黄門様が薨去して、100年後、藤田幽谷(1774-1826)という人物が水戸に現れます。水戸城下の古着屋の倅でしたが、勉学に励み18歳で士分に取り立てられ、郡奉行ついには彰考館総裁にまでなります。幕府の老中の目にも止まりますが、出世に目もくれず自分の信念を絶対に曲げぬお人だったようで、老中相手に言いたいことを言い、結局幕臣にはなれなかったようです。「大日本史」の編纂方式を巡っては、恩師である立原翠軒と対立、藩政改革では急進的意見を述べて謹慎処分を受けています。9代藩主斉昭が登場する前のことですが、1868年の弘道館戦争の根はもうこの頃から生えていたのかもしれません。1824年、水戸藩の常陸大津浜にイギリス人が上陸。息子の東湖に殺して来いと命じます。翌年、1825年に幕府から異国船打ち払い令が出されます。幽谷は尊王攘夷を主張します。

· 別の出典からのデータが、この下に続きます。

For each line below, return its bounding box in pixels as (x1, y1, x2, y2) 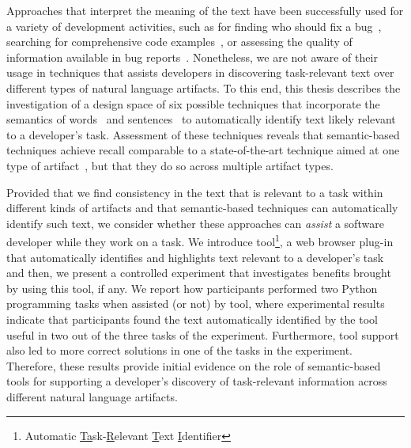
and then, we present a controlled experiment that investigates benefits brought (6, 264, 391, 281)
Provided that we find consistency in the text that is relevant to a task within (6, 184, 383, 200)
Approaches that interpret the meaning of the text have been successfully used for (6, 2, 404, 18)
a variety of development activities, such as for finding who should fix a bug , (6, 17, 382, 34)
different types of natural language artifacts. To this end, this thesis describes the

この方が登場するまでは、水戸の学風(明治から水戸学と呼ばれるようになりました)は、尊王だけだったのですが、攘夷(外国人を追い払う)が加わります。19世紀の初めから外国船が日本に現れ、警戒を強める時代だったですから当然だったでしょう。1840年に起きたアヘン戦争の情報も入って来ますから、日本国中外国船に怯えるようになります。特に、長州、佐賀、薩摩の海に面した藩では。

幽谷は「正名論」や「勧農惑問かんのうわくもん」を著し、後期水戸学にバトンを渡します。1826年没。(続く)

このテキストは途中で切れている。